Tuning / Workarounds
- There is an obvious RAC element to this issue, so as expected, only having one ASM instance up when allocating large amounts of space in ASM drastically reduced the delay time before disk I/O starts.
- Using the diskgroup attribute COMPATIBLE.ASM = 10.1 reduced the “KSV master wait” time by 66% in our tests. However, this robs us of some features, such as the fast mirror resync capability, so this was not a preferred option.
- Changing from normal to external redundancy reduces the number AUs by half and so reduces the delay.
- Increasing the AU_SIZE reduces the number of AUs (and therefore “ges inquiry response” waits) and so reduces the delay too. Note that despite the default AU being 1MB, at the time of writing, Oracle recommend 4MB for the AU_SIZE.
For us, option 4 was the most acceptable. We just had to size the redo logs so that archive logs do not waste too much space in ASM. (Sized just under a multiple of the AU_SIZE).
The choice of AU_SIZE for each disk group would depend on how much an organisation values performance over capacity waste, and what kind of files and activity are associated with that disk group.
The “knee” of the trendline in the chart below is between the 4MB and 8MB AU_SIZE. Apparently some systems support 4MB maximum I/Os now, so perhaps these are the reasons why Oracle now recommend AUs sized at 4MB.
The actual disk I/O time (“Data file init write”) didn’t vary.
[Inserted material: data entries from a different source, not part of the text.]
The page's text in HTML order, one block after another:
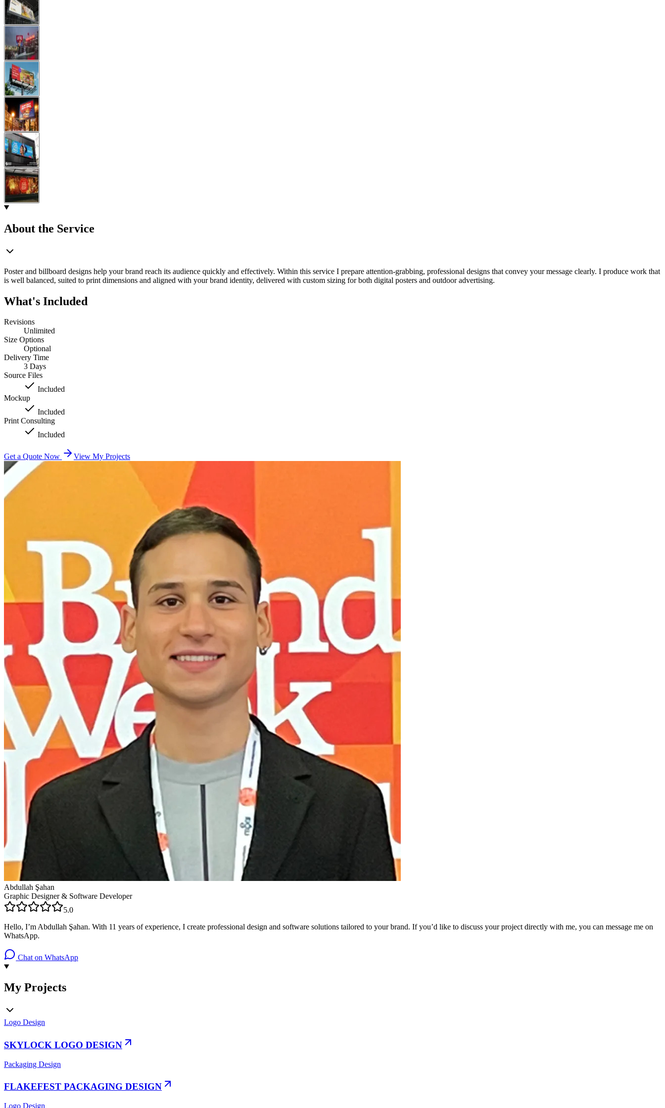
About the Service
Poster and billboard designs help your brand reach its audience quickly and effectively. Within this service I prepare attention-grabbing, professional designs that convey your message clearly. I produce work that
is well balanced, suited to print dimensions and aligned with your brand identity, delivered with custom sizing for both digital posters and outdoor advertising.
What's Included
Revisions
Unlimited
Size Options
Optional
Delivery Time
3 Days
Source Files
Included
Mockup
Included
Print Consulting
Included
Get a Quote Now View My Projects
Abdullah Şahan
Graphic Designer & Software Developer
5.0
Hello, I’m Abdullah Şahan. With 11 years of experience, I create professional design and software solutions tailored to your brand. If you’d like to discuss your project directly with me, you can message me on
WhatsApp.
Chat on WhatsApp
My Projects
Logo Design
SKYLOCK LOGO DESIGN
Packaging Design
FLAKEFEST PACKAGING DESIGN
Logo Design
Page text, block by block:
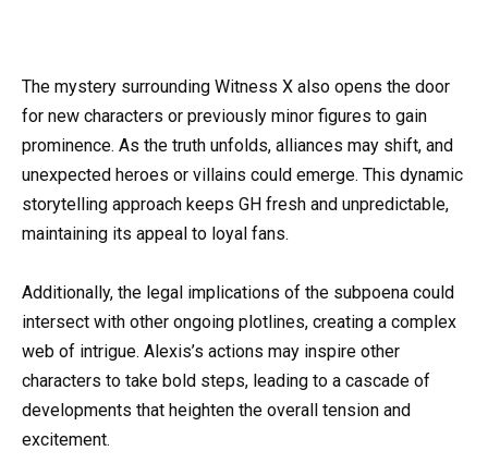
The mystery surrounding Witness X also opens the door
for new characters or previously minor figures to gain
prominence. As the truth unfolds, alliances may shift, and
unexpected heroes or villains could emerge. This dynamic
storytelling approach keeps GH fresh and unpredictable,
maintaining its appeal to loyal fans.
Additionally, the legal implications of the subpoena could
intersect with other ongoing plotlines, creating a complex
web of intrigue. Alexis’s actions may inspire other
characters to take bold steps, leading to a cascade of
developments that heighten the overall tension and
excitement.
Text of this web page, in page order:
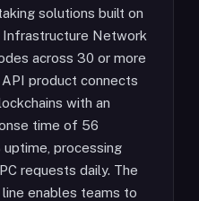
solutions built on
Infrastructure Network
across 30 or more
product connects
with an
time of 56
processing
requests daily. The
enables teams to
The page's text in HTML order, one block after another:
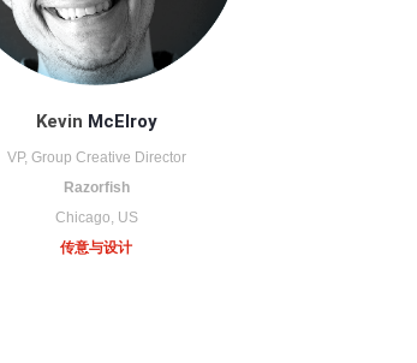
Kevin McElroy
VP, Group Creative Director
Razorfish
Chicago, US
传意与设计
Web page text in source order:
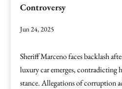
Controversy
Jun 24, 2025
Sheriff Marceno faces backlash
luxury car emerges, contradicting
stance. Allegations of corruption
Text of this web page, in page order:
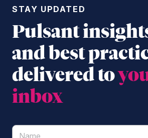
STAY UPDATED
Pulsant
and best
delivered to
inbox
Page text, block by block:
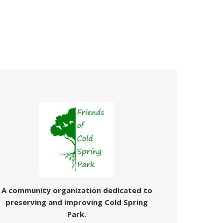
A community organization dedicated to
preserving and improving Cold Spring
Park.
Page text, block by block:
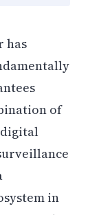
has
of
in
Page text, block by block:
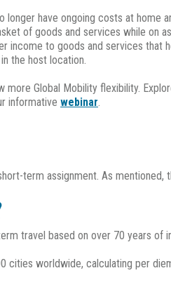
have ongoing costs at home
of goods and services while on
to goods and services that
the host location.
more Global Mobility flexibility.
informative webinar.
term assignment. As
travel based on over 70 years of
cities worldwide, calculating per
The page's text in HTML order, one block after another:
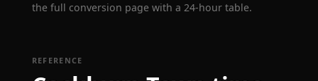
the full conversion page with a 24-hour table.
REFERENCE
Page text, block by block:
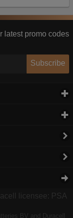
latest promo codes
Subscribe
licensee: PSA
BV and Duracell
with
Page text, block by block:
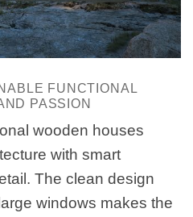
FUNCTIONAL
PASSION
wooden houses
with smart
The clean design
windows makes the
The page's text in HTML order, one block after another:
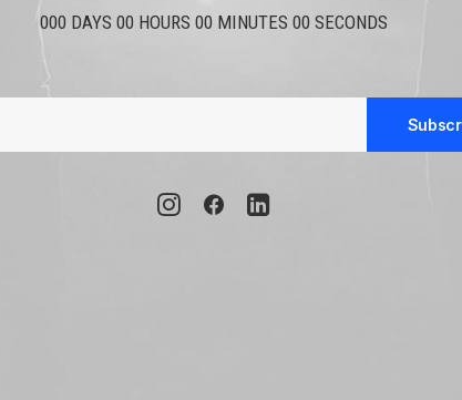
000 DAYS 00 HOURS 00 MINUTES 00 SECONDS
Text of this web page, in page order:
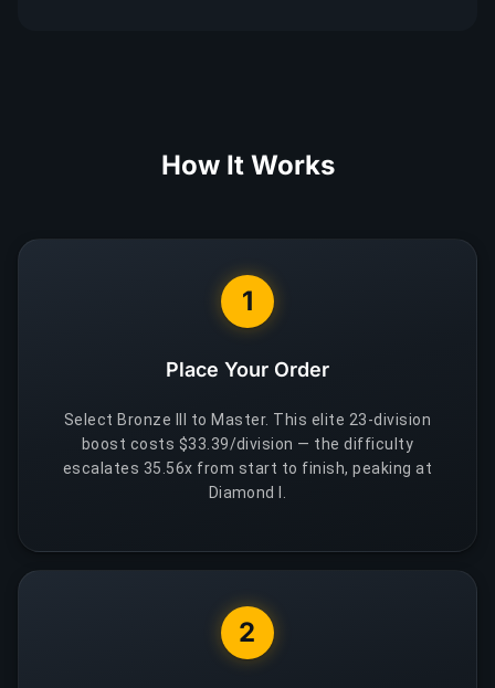
How It Works
1
Place Your Order
Select Bronze III to Master. This elite 23-division
boost costs $33.39/division — the difficulty
escalates 35.56x from start to finish, peaking at
Diamond I.
2
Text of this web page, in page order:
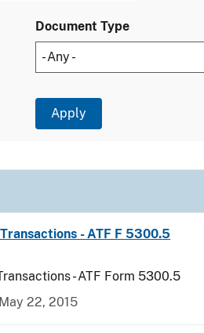
Document Type
- ATF F 5300.5
- ATF Form 5300.5
22, 2015
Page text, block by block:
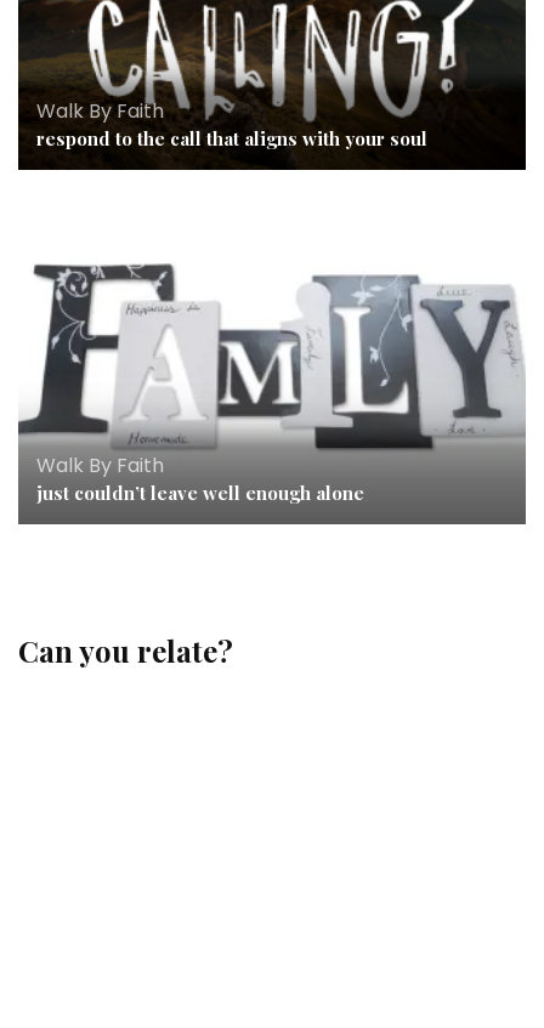
Walk By Faith
respond to the call that aligns with your soul
Walk By Faith
just couldn’t leave well enough alone
Can you relate?
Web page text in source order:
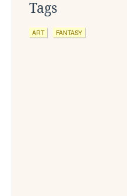
Tags
ART FANTASY
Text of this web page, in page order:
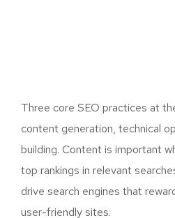
Three core SEO practices at
content generation, technical
building. Content is important
top rankings in relevant
drive search engines that
user-friendly sites.
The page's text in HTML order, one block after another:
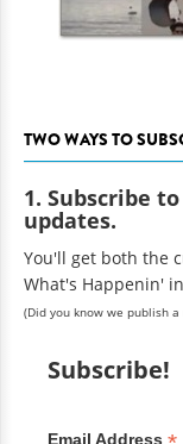
TWO WAYS TO
1. Subscribe
updates.
You'll get both the
What's Happenin'
(Did you know we publish a
Subscribe!
Email Address
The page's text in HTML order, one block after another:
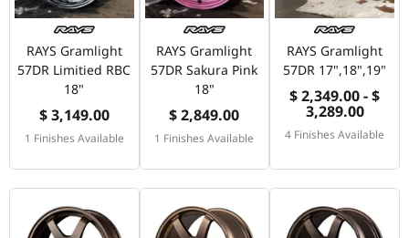
RAYS Gramlight
57DR Limitied RBC
18"
$ 3,149.00
1 Finishes Available
RAYS Gramlight
57DR Sakura Pink
18"
$ 2,849.00
1 Finishes Available
RAYS Gramlight
57DR 17",18",19"
$ 2,349.00 - $
3,289.00
4 Finishes Available
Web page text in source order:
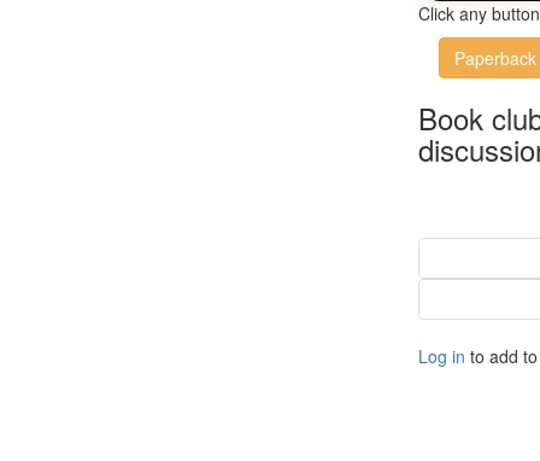
Click any
Paperback
Book
Log in to add
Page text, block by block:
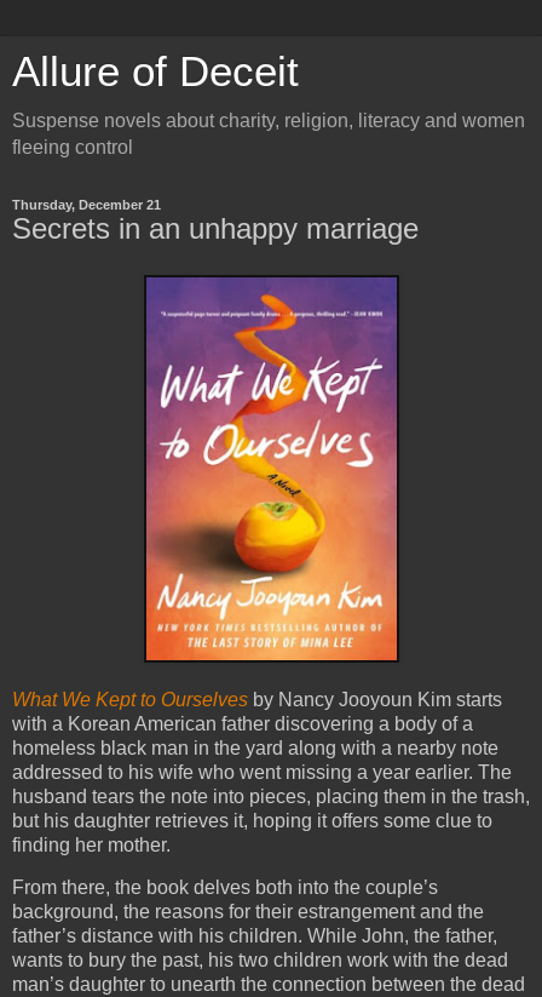
Allure of Deceit
Suspense novels about charity, religion, literacy and women
fleeing control
Thursday, December 21
Secrets in an unhappy marriage
What We Kept to Ourselves by Nancy Jooyoun Kim starts
with a Korean American father discovering a body of a
homeless black man in the yard along with a nearby note
addressed to his wife who went missing a year earlier. The
husband tears the note into pieces, placing them in the trash,
but his daughter retrieves it, hoping it offers some clue to
finding her mother.
From there, the book delves both into the couple’s
background, the reasons for their estrangement and the
father’s distance with his children. While John, the father,
wants to bury the past, his two children work with the dead
man’s daughter to unearth the connection between the dead
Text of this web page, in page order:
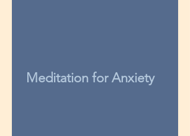
Meditation for Anxiety
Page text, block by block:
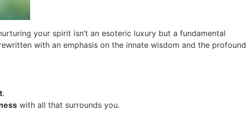
your spirit isn’t an esoteric luxury but a fundamental
with an emphasis on the innate wisdom and the profound
.
with all that surrounds you.
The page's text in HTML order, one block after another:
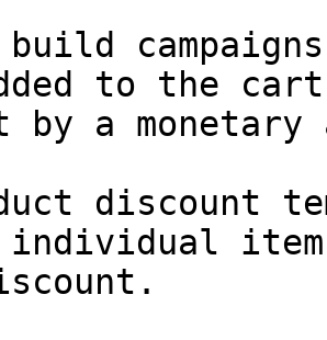
build
to the
a monetary
discount
individual
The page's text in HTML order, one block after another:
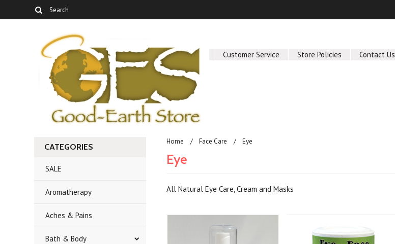
About Us Customer Service Store Policies Contact Us
CATEGORIES
SALE
Aromatherapy
Aches & Pains
Bath & Body
Home Face Care Eye
Eye
All Natural Eye Care, Cream and Masks
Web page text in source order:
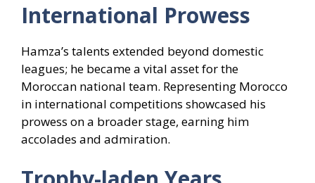
International Prowess
Hamza’s talents extended beyond domestic
leagues; he became a vital asset for the
Moroccan national team. Representing Morocco
in international competitions showcased his
prowess on a broader stage, earning him
accolades and admiration.
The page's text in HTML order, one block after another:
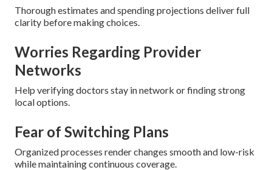
Thorough estimates and spending projections deliver full
clarity before making choices.
Worries Regarding Provider
Networks
Help verifying doctors stay in network or finding strong
local options.
Fear of Switching Plans
Organized processes render changes smooth and low-risk
while maintaining continuous coverage.
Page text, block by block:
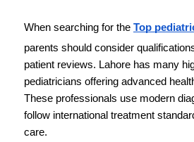
When searching for the Top
parents should consider
patient reviews. Lahore has many
pediatricians offering advanced
These professionals use modern
follow international treatment
care.
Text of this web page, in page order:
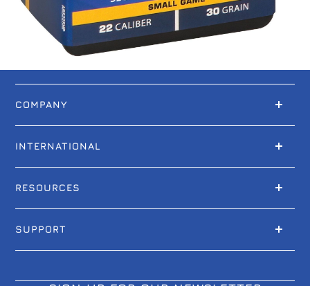
COMPANY
INTERNATIONAL
RESOURCES
SUPPORT
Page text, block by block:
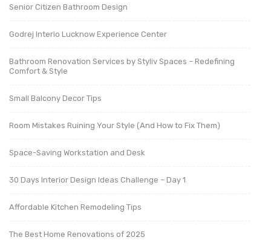
Senior Citizen Bathroom Design
Godrej Interio Lucknow Experience Center
Bathroom Renovation Services by Styliv Spaces – Redefining
Comfort & Style
Small Balcony Decor Tips
Room Mistakes Ruining Your Style (And How to Fix Them)
Space-Saving Workstation and Desk
30 Days Interior Design Ideas Challenge – Day 1
Affordable Kitchen Remodeling Tips
The Best Home Renovations of 2025
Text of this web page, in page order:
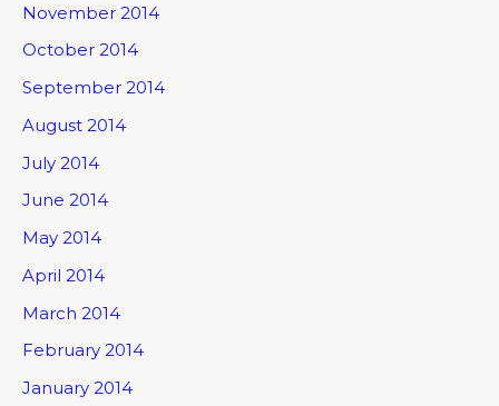
November 2014
October 2014
September 2014
August 2014
July 2014
June 2014
May 2014
April 2014
March 2014
February 2014
January 2014
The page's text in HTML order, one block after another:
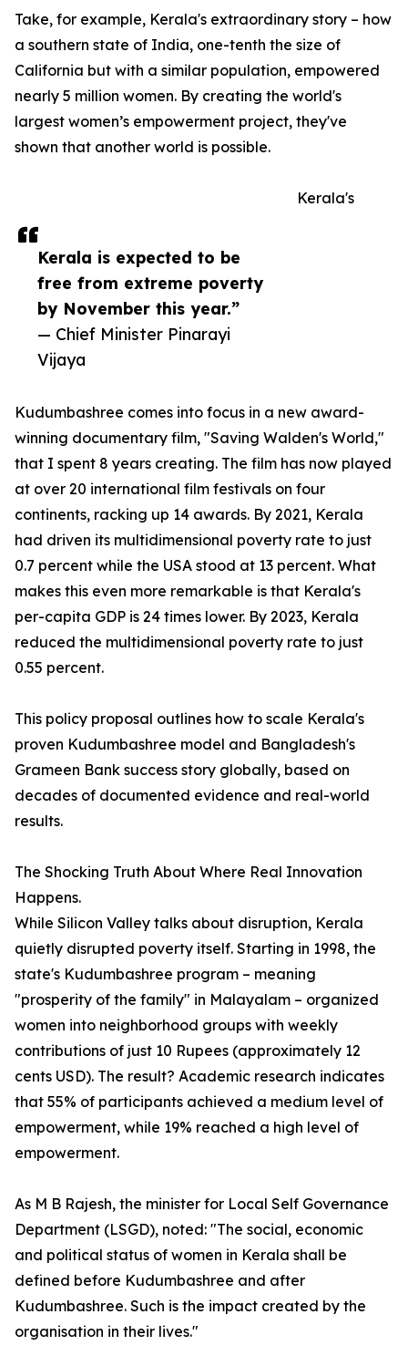
Kerala is expected to be
free from extreme poverty
by November this year.”
— Chief Minister Pinarayi
Vijaya
Take, for example, Kerala's extraordinary story – how
a southern state of India, one-tenth the size of
California but with a similar population, empowered
nearly 5 million women. By creating the world's
largest women’s empowerment project, they've
shown that another world is possible.
Kerala's
Kudumbashree comes into focus in a new award-
winning documentary film, "Saving Walden's World,"
that I spent 8 years creating. The film has now played
at over 20 international film festivals on four
continents, racking up 14 awards. By 2021, Kerala
had driven its multidimensional poverty rate to just
0.7 percent while the USA stood at 13 percent. What
makes this even more remarkable is that Kerala's
per-capita GDP is 24 times lower. By 2023, Kerala
reduced the multidimensional poverty rate to just
0.55 percent.
This policy proposal outlines how to scale Kerala's
proven Kudumbashree model and Bangladesh's
Grameen Bank success story globally, based on
decades of documented evidence and real-world
results.
The Shocking Truth About Where Real Innovation
Happens.
While Silicon Valley talks about disruption, Kerala
quietly disrupted poverty itself. Starting in 1998, the
state's Kudumbashree program – meaning
"prosperity of the family" in Malayalam – organized
women into neighborhood groups with weekly
contributions of just 10 Rupees (approximately 12
cents USD). The result? Academic research indicates
that 55% of participants achieved a medium level of
empowerment, while 19% reached a high level of
empowerment.
As M B Rajesh, the minister for Local Self Governance
Department (LSGD), noted: "The social, economic
and political status of women in Kerala shall be
defined before Kudumbashree and after
Kudumbashree. Such is the impact created by the
organisation in their lives."
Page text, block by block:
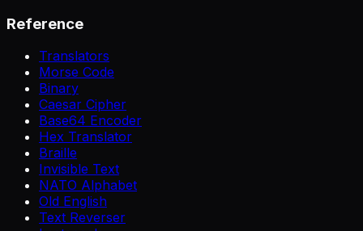
Reference
Translators
Morse Code
Binary
Caesar Cipher
Base64 Encoder
Hex Translator
Braille
Invisible Text
NATO Alphabet
Old English
Text Reverser
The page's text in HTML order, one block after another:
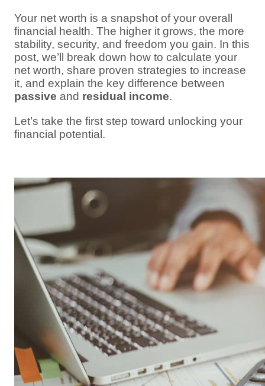
Your net worth is a snapshot of your overall
financial health. The higher it grows, the more
stability, security, and freedom you gain. In this
post, we’ll break down how to calculate your
net worth, share proven strategies to increase
it, and explain the key difference between
passive and residual income.
Let’s take the first step toward unlocking your
financial potential.
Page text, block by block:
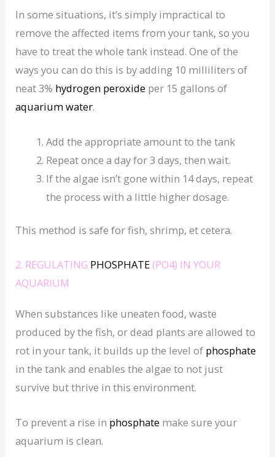
In some situations, it’s simply impractical to
remove the affected items from your tank, so you
have to treat the whole tank instead. One of the
ways you can do this is by adding 10 milliliters of
neat 3% hydrogen peroxide per 15 gallons of
aquarium water.
Add the appropriate amount to the tank
Repeat once a day for 3 days, then wait.
If the algae isn’t gone within 14 days, repeat
the process with a little higher dosage.
This method is safe for fish, shrimp, et cetera.
2. REGULATING PHOSPHATE (PO4) IN YOUR
AQUARIUM
When substances like uneaten food, waste
produced by the fish, or dead plants are allowed to
rot in your tank, it builds up the level of phosphate
in the tank and enables the algae to not just
survive but thrive in this environment.
To prevent a rise in phosphate make sure your
aquarium is clean.
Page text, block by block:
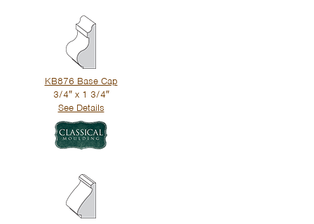
KB876 Base Cap
3/4″ x 1 3/4″
See Details
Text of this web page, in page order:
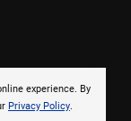
experience. By
Privacy Policy.

Our maximum I/O size was 1MB for all of these tests, so it makes sense that the I/O time wouldn’t change with AUs between 1MB and 32MB.
Creating a diskgroup with 64MB AUs hung, so we didn’t experiment further with that size.
I summarised our findings for Oracle Support and requested that the developers look into the reason multiple GES operations had to occur for each AU when using COMPATIBLE.ASM>10.1. It might be a bug that can be fixed. If not, perhaps Oracle could make GES operations that lock multiple AUs at a time to reduce the number of round trips, so that we don’t have to increase the AU_SIZE to reduce the GES overhead.
Oracle Support pointed me to the document below, saying it was “valid for non-exadata environments”.
Oracle Sun Database Machine Performance Best Practices [ID 1067520.1] says:
If creating multiple files in parallel in the same diskgroup is a requirement (eg: tablespaces, backups, restores), run the file creations on one node in the RAC cluster. Doing so optimizes lock acquisition and minimizes buffer pins associated with file allocation. File allocation intra and inter node scalability will be optimized in Oracle 188.8.131.52.
So the poor performance I’ve seen is after the file allocation optimisations?!